▸ Exercise brief
Once the line containing "The page's text" is found in the material below, it and every line after it should be transcribed exactly, with pictures left out and nothing added.

** Opening Records for this task block **

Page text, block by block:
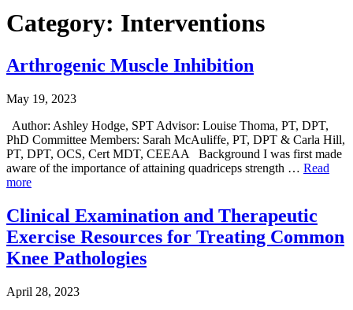
Category: Interventions
Arthrogenic Muscle Inhibition
May 19, 2023
Author: Ashley Hodge, SPT Advisor: Louise Thoma, PT, DPT,
PhD Committee Members: Sarah McAuliffe, PT, DPT & Carla Hill,
PT, DPT, OCS, Cert MDT, CEEAA Background I was first made
aware of the importance of attaining quadriceps strength … Read
more
Clinical Examination and Therapeutic
Exercise Resources for Treating Common
Knee Pathologies
April 28, 2023
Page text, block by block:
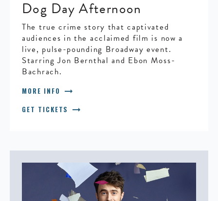
Dog Day Afternoon
The true crime story that captivated
audiences in the acclaimed film is now a
live, pulse-pounding Broadway event.
Starring Jon Bernthal and Ebon Moss-
Bachrach.
MORE INFO arrow_right_alt
GET TICKETS arrow_right_alt
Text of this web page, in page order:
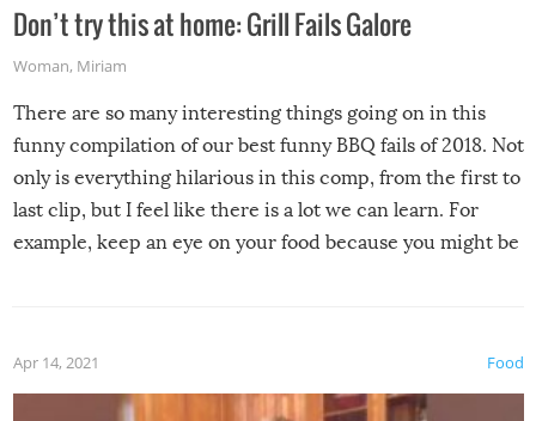
Don’t try this at home: Grill Fails Galore
Woman, Miriam
There are so many interesting things going on in this
funny compilation of our best funny BBQ fails of 2018. Not
only is everything hilarious in this comp, from the first to
last clip, but I feel like there is a lot we can learn. For
example, keep an eye on your food because you might be
made themselves at home inside. And finally, don’t try to
grill while it’s windy and rainy, it just won’t work out.
Food
Apr 14, 2021
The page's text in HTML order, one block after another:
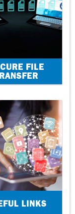
FILE
LINKS
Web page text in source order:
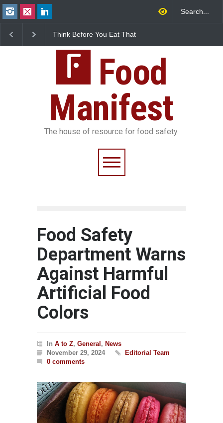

** Closing Records for this task block **

▸ Response to the exercise
The page's text in HTML order, one block after another:
FILE
LINKS
Web page text in source order:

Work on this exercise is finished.